The Clinical Fellow post attracts 10 days of study leave per year, and our management have been very supportive about funding reasonable study leave fees and costs for all ED non-training grade doctors. Given the perilous state of NHS finances, we can’t guarantee this will continue, but we can only keep our fingers crossed... but many of our Clinical Fellows have had £3-4k+ in study leave funding in their year with us, and that isn’t including any PGCertMedEd or PHEC courses! In the event of the study leave pot running dry, it’d be a case of the time off for study leave is in paid work time but finding your own course fees and expenses.

We offer to put all our 12-month PHEM Clinical fellows (assuming they want to!) through the BASICS PHEC and PHEC Advanced course, ATACC, or PHTLS (following poor feedback about the PHEC courses, we recommend the latter) - we included this cost in the Business Case for the creation of the posts (the time would come from the allocation of PHEM days).

Similarly, we offer our 12-month MedEd posts a funded PGCertMedEd course i addition to study leave funding, usually in either Bangor (some contact days which come from MedEd days) or distance learning from Cardiff. This is, however, dependent upon a 12-month commitment to the ED 9and it isn’t compulsory - it is a lot of work!).

Please note we will not be putting the Clinical Fellows through the Helicopter Crew Course - sorry!

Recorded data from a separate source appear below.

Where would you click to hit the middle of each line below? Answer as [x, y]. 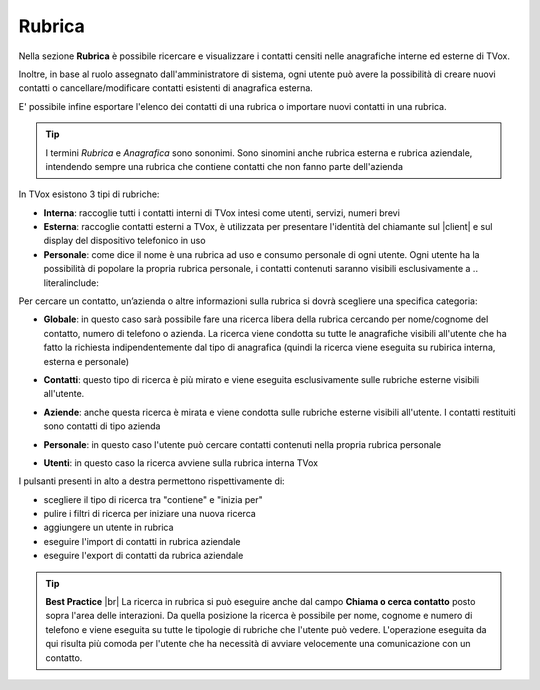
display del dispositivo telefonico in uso [124, 241]
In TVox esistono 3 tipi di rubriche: [89, 194]
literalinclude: [71, 282]
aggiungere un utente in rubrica [108, 527]
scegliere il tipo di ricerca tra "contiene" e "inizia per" [153, 499]
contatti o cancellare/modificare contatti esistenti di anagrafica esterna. [166, 88]
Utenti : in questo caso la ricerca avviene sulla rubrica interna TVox [181, 462]
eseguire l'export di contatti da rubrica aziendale [143, 556]

The basis of the Clinical Fellow post is that the post-holder works as a middle-grade in the ED 80% of the post, but will be released from the ED one day/2 sessions a week (totalling 44 days per year on a 13-session contract… one for each week, less annual leave 6 weeks and study leave 2 weeks) to undertake activities. Including the SPA session each week, that means 23% of the standard 13-session job plan is spent away from the ED shop-floor grindstone.

This page is all about the PHEM Clinical Fellow Posts - but we also can offer posts with 20% MedEd & Management/QI posts - or you can mix & match.